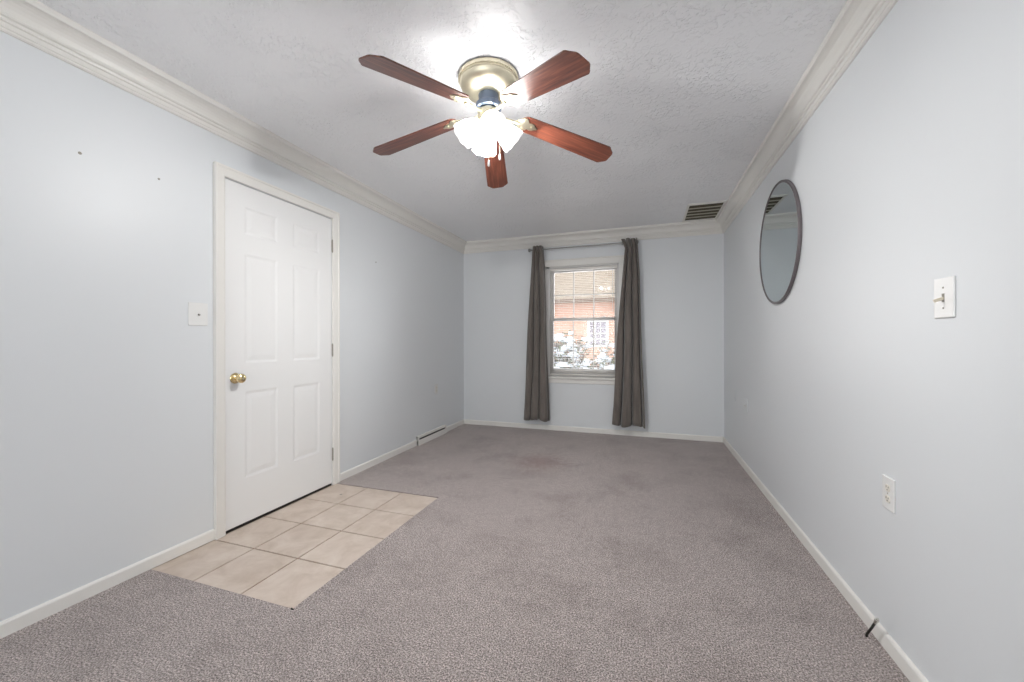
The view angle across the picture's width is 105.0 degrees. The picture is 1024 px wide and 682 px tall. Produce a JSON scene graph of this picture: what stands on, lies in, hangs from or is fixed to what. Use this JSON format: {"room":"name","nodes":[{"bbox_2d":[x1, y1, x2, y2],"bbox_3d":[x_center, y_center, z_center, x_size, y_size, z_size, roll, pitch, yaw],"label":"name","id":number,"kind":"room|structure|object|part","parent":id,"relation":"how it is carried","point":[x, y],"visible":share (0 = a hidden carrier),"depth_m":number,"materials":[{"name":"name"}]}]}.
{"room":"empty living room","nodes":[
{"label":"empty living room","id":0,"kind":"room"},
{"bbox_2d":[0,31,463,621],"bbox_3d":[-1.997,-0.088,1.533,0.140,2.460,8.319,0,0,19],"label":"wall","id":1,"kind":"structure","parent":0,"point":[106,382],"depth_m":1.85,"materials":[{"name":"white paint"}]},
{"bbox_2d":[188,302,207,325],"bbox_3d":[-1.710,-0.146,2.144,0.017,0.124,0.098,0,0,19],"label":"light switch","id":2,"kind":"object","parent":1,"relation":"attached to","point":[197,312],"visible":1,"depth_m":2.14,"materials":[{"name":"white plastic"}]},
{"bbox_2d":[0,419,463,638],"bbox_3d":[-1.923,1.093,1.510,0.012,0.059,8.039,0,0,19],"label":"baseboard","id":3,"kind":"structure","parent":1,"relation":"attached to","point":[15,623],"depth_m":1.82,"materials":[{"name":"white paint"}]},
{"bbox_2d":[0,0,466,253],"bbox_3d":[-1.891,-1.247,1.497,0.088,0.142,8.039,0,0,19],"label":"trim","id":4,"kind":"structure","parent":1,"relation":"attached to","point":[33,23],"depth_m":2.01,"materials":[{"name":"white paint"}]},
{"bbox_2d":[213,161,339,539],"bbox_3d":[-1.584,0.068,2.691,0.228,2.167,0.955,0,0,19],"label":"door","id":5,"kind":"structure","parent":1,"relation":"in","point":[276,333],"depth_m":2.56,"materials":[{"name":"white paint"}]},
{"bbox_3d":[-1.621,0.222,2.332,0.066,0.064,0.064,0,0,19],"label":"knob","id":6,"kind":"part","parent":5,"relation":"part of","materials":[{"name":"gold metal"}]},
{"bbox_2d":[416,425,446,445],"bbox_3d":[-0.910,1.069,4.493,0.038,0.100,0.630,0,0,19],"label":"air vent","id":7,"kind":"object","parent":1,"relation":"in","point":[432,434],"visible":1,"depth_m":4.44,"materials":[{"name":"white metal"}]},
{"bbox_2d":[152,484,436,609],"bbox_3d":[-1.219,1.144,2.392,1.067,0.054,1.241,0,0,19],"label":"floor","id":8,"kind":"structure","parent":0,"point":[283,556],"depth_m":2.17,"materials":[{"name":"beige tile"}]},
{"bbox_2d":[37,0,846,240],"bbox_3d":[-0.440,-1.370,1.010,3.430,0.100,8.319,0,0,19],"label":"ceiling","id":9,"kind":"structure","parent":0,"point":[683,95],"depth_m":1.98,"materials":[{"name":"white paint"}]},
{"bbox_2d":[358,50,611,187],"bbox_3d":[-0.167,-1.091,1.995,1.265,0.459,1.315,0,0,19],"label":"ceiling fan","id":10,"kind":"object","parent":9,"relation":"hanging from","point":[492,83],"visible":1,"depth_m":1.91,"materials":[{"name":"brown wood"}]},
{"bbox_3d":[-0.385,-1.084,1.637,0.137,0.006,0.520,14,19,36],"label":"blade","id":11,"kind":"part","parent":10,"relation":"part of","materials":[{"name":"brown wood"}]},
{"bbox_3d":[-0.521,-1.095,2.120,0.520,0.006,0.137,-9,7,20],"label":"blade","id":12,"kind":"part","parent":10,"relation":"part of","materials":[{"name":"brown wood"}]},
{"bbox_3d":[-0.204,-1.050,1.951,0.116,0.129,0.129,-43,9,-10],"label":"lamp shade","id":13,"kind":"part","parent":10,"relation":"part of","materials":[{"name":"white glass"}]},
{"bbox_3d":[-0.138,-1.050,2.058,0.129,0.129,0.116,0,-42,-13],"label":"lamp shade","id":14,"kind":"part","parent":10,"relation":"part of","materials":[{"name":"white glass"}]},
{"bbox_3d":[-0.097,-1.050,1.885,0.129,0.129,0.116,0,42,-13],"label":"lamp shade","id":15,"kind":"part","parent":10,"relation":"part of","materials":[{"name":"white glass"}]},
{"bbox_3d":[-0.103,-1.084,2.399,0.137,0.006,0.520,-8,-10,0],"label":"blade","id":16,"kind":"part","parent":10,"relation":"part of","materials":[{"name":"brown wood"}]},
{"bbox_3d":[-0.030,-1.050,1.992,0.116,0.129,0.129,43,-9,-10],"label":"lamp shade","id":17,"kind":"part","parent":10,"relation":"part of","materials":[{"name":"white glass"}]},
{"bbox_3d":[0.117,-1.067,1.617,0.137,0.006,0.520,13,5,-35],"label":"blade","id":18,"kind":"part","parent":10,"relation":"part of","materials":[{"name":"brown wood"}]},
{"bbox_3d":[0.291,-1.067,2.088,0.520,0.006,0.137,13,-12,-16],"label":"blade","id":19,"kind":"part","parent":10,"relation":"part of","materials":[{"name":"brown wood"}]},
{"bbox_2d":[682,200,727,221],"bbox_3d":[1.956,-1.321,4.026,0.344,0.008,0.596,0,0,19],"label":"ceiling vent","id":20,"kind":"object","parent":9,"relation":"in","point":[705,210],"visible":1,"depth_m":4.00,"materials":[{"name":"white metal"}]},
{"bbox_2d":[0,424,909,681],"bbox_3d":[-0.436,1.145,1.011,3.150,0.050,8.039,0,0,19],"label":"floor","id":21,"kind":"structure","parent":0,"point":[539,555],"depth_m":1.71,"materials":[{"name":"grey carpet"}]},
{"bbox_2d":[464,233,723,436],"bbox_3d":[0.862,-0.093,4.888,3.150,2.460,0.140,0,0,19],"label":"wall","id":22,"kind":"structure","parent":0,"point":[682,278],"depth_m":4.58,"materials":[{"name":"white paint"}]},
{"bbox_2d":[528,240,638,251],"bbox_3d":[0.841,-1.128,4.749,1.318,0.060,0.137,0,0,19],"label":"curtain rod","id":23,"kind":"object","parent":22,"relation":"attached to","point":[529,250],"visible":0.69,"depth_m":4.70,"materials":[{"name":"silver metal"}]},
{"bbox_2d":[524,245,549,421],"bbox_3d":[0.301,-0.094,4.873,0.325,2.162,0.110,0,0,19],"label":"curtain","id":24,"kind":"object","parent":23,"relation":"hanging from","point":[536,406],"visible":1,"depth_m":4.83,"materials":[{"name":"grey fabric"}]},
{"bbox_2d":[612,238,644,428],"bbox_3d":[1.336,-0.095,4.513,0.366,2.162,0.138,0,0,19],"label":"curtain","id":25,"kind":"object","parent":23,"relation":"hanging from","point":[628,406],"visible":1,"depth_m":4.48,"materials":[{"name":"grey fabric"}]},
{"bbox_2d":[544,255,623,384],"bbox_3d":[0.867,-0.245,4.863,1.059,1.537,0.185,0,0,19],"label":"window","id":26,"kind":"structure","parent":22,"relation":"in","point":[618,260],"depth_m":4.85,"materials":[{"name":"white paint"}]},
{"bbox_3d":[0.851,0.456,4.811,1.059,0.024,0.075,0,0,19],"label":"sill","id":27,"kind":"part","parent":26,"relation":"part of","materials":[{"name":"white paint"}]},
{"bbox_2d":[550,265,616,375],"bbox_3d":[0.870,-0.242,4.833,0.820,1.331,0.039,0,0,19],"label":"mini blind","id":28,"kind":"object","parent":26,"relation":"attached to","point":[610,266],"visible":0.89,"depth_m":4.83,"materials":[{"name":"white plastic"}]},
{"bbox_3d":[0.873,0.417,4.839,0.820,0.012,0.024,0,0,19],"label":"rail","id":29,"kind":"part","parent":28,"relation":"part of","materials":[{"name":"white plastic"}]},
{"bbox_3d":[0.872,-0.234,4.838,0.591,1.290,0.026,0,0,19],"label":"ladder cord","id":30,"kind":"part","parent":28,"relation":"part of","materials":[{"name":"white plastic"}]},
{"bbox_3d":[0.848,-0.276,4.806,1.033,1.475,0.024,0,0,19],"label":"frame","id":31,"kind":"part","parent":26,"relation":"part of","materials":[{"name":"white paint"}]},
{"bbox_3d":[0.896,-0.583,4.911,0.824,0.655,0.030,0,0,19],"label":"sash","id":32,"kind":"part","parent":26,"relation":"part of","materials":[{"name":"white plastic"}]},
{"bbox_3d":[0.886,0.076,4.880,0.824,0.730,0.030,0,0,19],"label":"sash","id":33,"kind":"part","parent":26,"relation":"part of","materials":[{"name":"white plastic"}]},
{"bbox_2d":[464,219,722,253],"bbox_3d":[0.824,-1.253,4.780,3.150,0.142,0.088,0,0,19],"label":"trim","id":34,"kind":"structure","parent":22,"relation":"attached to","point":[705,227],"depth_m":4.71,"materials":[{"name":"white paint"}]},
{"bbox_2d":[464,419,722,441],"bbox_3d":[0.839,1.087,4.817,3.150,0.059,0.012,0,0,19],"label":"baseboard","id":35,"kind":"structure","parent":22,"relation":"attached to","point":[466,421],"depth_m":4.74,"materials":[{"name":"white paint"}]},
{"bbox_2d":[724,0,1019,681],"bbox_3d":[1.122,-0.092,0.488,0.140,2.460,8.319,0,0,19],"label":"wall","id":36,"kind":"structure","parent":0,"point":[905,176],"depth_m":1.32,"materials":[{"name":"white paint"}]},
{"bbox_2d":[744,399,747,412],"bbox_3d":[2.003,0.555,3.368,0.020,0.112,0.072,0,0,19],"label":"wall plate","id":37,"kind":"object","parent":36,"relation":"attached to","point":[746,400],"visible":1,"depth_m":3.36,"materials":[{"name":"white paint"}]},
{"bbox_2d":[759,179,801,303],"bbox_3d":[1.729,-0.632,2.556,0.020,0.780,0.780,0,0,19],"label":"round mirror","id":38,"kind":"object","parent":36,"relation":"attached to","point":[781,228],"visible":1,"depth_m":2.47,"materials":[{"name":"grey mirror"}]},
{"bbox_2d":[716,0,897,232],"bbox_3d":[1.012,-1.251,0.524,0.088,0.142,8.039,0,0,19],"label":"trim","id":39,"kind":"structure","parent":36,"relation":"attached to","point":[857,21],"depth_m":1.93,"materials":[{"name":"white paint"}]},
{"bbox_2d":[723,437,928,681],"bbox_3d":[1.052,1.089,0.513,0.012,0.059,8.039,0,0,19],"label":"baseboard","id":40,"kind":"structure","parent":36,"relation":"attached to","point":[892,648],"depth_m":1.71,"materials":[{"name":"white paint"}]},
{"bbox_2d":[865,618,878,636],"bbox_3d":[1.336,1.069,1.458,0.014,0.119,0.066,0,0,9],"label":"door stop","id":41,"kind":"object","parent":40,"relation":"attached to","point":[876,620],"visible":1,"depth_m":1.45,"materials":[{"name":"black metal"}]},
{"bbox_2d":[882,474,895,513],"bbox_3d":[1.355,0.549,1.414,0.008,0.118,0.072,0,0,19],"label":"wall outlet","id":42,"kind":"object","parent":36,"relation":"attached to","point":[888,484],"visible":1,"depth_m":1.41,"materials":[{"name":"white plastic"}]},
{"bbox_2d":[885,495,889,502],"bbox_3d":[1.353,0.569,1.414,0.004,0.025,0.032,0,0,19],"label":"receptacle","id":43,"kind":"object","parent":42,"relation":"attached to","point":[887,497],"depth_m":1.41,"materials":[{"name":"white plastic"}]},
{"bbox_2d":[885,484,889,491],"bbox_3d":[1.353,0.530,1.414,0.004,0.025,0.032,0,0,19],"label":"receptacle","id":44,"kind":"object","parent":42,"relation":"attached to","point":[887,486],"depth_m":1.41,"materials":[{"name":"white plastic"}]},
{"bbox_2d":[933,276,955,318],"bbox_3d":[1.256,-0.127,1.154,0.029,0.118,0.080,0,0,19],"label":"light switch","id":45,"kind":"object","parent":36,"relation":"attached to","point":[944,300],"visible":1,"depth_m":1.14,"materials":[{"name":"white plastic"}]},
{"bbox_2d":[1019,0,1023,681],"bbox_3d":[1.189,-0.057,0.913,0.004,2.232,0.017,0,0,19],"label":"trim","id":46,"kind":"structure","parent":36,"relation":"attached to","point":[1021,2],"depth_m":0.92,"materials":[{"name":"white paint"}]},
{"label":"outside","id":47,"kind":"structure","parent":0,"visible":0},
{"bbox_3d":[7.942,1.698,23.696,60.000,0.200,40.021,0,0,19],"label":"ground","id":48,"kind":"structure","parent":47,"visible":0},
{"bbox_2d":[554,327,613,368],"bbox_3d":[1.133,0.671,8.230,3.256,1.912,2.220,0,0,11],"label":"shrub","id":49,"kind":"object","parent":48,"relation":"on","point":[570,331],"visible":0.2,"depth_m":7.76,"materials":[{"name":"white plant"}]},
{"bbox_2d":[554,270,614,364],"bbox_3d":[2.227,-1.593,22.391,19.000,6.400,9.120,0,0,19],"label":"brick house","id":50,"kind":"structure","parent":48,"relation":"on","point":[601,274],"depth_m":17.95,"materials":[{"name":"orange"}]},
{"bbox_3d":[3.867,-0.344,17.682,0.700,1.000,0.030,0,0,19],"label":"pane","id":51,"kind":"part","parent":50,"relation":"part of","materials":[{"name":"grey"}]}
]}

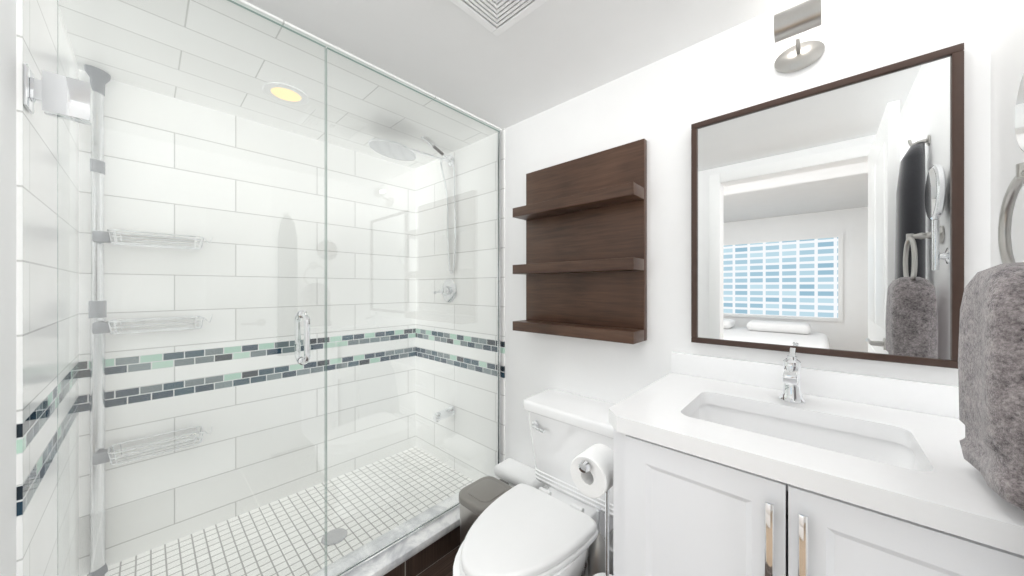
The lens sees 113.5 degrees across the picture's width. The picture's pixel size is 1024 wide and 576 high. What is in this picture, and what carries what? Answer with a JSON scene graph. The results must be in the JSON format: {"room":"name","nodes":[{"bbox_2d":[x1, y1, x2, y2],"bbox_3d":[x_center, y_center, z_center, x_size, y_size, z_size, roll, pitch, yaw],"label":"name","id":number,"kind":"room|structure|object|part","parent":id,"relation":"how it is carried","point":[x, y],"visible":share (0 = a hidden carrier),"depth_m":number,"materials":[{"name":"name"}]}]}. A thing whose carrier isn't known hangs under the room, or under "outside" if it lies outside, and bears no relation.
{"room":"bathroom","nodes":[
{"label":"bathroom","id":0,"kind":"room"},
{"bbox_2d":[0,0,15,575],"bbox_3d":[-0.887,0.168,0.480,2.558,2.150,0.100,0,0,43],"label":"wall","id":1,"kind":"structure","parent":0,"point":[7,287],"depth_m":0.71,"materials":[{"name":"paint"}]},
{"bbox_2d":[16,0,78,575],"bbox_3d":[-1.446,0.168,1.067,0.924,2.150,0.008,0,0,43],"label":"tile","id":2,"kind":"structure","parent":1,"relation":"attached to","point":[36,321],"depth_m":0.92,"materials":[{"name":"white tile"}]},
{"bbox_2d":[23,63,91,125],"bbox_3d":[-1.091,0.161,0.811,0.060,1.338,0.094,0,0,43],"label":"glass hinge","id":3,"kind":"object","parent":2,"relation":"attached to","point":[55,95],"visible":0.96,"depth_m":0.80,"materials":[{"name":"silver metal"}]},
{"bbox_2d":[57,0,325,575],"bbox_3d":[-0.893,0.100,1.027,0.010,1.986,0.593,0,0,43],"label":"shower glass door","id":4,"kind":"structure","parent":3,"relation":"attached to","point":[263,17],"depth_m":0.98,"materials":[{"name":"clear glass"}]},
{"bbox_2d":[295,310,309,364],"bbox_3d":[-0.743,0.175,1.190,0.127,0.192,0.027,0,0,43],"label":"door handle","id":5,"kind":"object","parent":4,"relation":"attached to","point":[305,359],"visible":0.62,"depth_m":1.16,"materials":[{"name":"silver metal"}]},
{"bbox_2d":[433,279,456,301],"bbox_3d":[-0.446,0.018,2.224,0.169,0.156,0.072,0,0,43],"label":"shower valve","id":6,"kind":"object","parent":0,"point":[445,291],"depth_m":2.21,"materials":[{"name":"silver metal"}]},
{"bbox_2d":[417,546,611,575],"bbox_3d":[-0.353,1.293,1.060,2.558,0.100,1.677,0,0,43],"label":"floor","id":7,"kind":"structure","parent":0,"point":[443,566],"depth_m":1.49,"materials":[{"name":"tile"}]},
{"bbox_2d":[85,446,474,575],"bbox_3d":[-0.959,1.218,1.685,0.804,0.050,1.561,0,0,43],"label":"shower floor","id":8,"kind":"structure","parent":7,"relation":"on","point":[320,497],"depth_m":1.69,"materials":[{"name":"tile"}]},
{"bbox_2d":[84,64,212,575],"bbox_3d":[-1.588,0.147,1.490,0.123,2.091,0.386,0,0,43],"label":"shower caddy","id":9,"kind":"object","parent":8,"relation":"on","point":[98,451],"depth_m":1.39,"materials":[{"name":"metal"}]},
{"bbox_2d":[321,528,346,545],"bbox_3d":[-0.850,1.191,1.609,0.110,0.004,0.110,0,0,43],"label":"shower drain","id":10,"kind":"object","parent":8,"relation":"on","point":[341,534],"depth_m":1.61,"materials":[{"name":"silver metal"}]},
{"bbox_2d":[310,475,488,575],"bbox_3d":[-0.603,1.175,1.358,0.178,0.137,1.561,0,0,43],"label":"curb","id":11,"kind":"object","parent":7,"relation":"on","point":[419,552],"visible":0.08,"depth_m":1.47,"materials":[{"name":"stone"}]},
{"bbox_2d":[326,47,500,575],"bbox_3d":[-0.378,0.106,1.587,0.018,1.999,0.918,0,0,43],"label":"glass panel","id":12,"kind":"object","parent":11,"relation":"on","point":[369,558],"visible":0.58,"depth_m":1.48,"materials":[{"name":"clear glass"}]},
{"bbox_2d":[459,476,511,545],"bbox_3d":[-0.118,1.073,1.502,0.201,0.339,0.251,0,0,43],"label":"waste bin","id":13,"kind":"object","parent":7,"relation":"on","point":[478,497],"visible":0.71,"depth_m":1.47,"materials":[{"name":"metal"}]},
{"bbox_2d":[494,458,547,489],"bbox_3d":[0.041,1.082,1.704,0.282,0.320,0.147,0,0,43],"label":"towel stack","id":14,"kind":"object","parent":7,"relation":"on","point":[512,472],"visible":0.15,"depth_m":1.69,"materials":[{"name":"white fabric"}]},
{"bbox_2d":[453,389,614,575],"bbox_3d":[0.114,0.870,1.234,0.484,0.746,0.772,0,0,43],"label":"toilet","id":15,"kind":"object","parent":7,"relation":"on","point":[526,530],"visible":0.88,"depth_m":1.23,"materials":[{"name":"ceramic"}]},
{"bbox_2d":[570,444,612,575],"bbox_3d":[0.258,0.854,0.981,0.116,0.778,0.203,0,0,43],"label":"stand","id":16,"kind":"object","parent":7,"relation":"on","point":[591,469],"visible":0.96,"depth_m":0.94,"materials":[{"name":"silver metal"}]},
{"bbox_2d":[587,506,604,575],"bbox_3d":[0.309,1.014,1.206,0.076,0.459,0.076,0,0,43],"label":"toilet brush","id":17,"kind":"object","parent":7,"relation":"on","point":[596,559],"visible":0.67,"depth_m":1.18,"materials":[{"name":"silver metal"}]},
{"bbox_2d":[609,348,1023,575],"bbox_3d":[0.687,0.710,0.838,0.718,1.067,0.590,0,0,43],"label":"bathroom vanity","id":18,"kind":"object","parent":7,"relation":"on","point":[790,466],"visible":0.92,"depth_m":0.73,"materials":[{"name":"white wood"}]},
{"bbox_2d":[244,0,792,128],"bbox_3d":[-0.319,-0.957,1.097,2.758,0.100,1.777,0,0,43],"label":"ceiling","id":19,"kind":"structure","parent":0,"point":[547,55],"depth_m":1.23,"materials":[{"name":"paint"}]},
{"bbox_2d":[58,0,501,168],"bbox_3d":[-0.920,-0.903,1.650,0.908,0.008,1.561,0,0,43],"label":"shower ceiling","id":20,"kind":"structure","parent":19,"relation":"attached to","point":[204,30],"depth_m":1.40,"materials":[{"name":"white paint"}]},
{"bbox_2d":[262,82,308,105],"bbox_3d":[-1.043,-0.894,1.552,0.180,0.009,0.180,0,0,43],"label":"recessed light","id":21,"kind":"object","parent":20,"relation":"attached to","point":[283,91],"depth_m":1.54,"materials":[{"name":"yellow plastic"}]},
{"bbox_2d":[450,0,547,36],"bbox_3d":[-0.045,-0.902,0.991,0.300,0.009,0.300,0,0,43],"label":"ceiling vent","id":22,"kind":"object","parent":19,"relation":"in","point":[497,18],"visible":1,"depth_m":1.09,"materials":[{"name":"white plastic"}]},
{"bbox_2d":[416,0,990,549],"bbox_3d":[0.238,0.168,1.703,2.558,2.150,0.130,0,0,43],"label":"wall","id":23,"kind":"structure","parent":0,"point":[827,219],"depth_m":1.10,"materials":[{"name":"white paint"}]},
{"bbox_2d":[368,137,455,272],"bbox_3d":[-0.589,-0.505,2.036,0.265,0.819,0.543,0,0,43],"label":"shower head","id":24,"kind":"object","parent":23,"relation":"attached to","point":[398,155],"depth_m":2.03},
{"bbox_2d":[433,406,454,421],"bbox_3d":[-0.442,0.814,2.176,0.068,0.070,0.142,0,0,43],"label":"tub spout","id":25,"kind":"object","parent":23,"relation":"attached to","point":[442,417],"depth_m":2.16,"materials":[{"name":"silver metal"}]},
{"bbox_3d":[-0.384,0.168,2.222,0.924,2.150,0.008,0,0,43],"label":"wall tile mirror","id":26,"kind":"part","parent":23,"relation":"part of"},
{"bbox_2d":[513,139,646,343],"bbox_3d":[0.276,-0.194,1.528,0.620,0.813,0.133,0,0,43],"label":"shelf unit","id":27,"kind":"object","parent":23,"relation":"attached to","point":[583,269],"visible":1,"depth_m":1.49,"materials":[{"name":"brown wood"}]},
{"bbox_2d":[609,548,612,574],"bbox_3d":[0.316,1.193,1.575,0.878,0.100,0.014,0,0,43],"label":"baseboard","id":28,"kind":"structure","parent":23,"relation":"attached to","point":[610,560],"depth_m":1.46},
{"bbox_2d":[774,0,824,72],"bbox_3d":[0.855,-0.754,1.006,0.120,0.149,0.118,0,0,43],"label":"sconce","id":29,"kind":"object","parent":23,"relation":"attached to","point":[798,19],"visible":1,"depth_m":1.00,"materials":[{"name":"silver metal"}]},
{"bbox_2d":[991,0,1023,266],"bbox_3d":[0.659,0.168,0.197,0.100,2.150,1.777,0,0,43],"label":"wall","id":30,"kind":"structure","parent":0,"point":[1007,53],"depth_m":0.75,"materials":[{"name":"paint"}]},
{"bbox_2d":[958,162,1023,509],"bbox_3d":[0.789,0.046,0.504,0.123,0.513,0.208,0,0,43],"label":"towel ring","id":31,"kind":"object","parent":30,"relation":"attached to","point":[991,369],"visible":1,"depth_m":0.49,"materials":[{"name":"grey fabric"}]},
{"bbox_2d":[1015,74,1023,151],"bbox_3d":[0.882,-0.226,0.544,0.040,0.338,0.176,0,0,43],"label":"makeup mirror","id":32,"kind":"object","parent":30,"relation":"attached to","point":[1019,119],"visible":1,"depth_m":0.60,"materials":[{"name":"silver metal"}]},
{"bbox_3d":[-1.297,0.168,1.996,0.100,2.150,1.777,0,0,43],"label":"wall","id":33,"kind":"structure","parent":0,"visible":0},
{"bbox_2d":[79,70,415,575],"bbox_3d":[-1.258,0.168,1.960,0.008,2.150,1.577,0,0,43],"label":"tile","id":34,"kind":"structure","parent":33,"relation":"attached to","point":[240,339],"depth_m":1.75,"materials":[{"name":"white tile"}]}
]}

━━━

What you should do →
Track down all lines above with the string "lamp" and copy them.

Answer to the exercise →
{"bbox_3d":[-0.204,-1.050,1.951,0.116,0.129,0.129,-43,9,-10],"label":"lamp shade","id":13,"kind":"part","parent":10,"relation":"part of","materials":[{"name":"white glass"}]},
{"bbox_3d":[-0.138,-1.050,2.058,0.129,0.129,0.116,0,-42,-13],"label":"lamp shade","id":14,"kind":"part","parent":10,"relation":"part of","materials":[{"name":"white glass"}]},
{"bbox_3d":[-0.097,-1.050,1.885,0.129,0.129,0.116,0,42,-13],"label":"lamp shade","id":15,"kind":"part","parent":10,"relation":"part of","materials":[{"name":"white glass"}]},
{"bbox_3d":[-0.030,-1.050,1.992,0.116,0.129,0.129,43,-9,-10],"label":"lamp shade","id":17,"kind":"part","parent":10,"relation":"part of","materials":[{"name":"white glass"}]},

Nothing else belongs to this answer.